# [Task to complete]
Reproduce, exactly and in full, only the lines below from the one containing "var firstSat" through the one containing "- SHIPS FAST".

-- Data follows --

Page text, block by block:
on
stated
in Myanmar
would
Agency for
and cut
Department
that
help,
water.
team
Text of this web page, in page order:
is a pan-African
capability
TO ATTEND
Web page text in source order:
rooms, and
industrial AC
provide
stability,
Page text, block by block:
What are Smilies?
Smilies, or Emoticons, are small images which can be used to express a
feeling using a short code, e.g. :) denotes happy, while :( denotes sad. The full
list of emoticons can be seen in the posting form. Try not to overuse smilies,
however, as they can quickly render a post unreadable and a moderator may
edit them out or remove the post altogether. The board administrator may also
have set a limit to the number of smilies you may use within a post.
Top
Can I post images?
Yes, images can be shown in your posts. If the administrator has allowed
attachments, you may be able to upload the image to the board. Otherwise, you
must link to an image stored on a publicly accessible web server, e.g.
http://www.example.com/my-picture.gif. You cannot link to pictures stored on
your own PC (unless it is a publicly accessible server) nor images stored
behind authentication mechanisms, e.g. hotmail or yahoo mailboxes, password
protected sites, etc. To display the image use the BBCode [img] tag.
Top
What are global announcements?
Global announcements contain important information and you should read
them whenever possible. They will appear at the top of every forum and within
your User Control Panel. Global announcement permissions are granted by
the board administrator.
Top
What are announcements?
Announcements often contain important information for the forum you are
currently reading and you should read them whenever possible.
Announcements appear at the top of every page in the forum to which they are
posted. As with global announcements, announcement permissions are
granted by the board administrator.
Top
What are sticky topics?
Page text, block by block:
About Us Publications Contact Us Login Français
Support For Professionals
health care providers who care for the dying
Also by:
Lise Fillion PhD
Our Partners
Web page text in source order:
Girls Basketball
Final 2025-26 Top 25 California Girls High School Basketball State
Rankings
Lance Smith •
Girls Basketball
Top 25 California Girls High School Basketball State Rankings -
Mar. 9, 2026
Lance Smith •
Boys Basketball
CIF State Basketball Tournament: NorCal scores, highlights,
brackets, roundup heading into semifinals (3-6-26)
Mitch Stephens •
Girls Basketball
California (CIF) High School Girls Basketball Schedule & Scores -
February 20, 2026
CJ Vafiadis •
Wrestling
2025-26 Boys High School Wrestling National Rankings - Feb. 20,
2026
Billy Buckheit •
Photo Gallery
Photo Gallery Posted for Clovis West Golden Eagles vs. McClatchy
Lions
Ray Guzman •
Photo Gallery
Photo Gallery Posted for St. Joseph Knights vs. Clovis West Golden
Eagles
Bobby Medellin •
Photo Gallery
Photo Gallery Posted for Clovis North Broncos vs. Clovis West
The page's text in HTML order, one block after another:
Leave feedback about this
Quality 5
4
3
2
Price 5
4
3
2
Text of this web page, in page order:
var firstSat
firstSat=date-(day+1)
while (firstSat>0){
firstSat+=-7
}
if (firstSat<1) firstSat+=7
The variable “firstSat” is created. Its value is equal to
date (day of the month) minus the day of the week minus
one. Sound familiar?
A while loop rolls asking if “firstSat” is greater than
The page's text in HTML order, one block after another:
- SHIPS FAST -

-- Data concluded --
-- Data follows --

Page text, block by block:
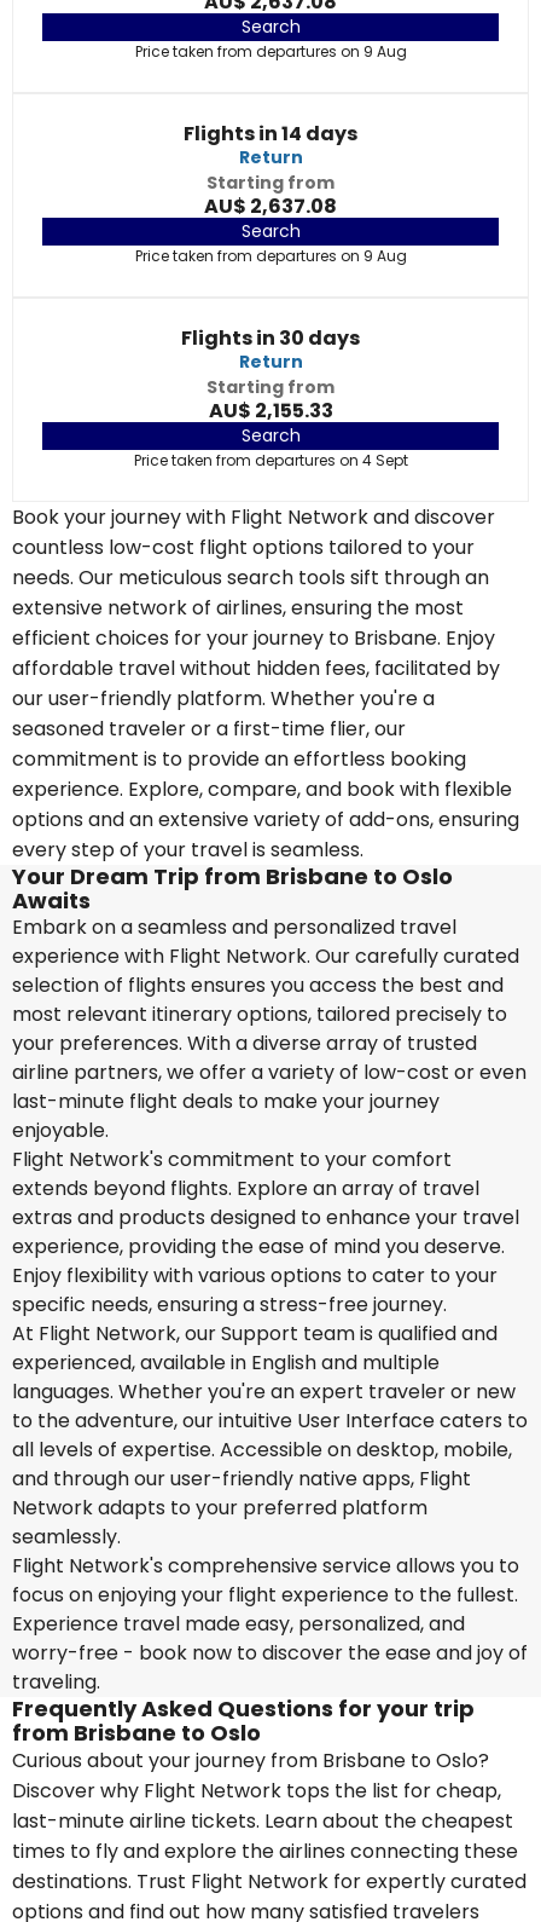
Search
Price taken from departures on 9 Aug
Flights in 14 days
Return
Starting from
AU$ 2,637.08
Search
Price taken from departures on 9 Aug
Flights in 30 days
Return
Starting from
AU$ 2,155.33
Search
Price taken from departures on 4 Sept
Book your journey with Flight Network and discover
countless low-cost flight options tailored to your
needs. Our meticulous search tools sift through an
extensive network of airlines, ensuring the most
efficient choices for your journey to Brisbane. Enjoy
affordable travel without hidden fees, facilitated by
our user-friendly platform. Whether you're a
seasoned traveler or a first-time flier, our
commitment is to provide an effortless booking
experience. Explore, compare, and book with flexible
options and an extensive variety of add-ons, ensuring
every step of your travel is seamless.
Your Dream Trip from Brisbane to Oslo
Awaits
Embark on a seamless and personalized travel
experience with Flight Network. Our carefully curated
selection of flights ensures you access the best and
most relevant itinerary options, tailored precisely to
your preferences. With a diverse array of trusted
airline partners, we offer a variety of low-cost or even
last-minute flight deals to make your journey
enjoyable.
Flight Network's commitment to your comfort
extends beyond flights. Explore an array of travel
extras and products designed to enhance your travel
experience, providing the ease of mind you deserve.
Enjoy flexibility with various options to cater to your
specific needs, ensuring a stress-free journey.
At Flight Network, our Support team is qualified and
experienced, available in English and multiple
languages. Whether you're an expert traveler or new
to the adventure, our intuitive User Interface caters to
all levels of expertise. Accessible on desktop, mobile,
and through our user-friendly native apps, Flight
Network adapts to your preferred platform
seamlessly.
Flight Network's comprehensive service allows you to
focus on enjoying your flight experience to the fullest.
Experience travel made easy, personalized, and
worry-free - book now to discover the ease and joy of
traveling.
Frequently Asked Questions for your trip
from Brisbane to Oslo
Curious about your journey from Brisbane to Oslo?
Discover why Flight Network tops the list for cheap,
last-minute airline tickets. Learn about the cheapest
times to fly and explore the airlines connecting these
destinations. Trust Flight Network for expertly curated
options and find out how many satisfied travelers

-- Data concluded --

# [Output for this task]
var firstSat
firstSat=date-(day+1)
while (firstSat>0){
firstSat+=-7
}
if (firstSat<1) firstSat+=7
The variable “firstSat” is created. Its value is equal to
date (day of the month) minus the day of the week minus
one. Sound familiar?
A while loop rolls asking if “firstSat” is greater than
The page's text in HTML order, one block after another:
- SHIPS FAST -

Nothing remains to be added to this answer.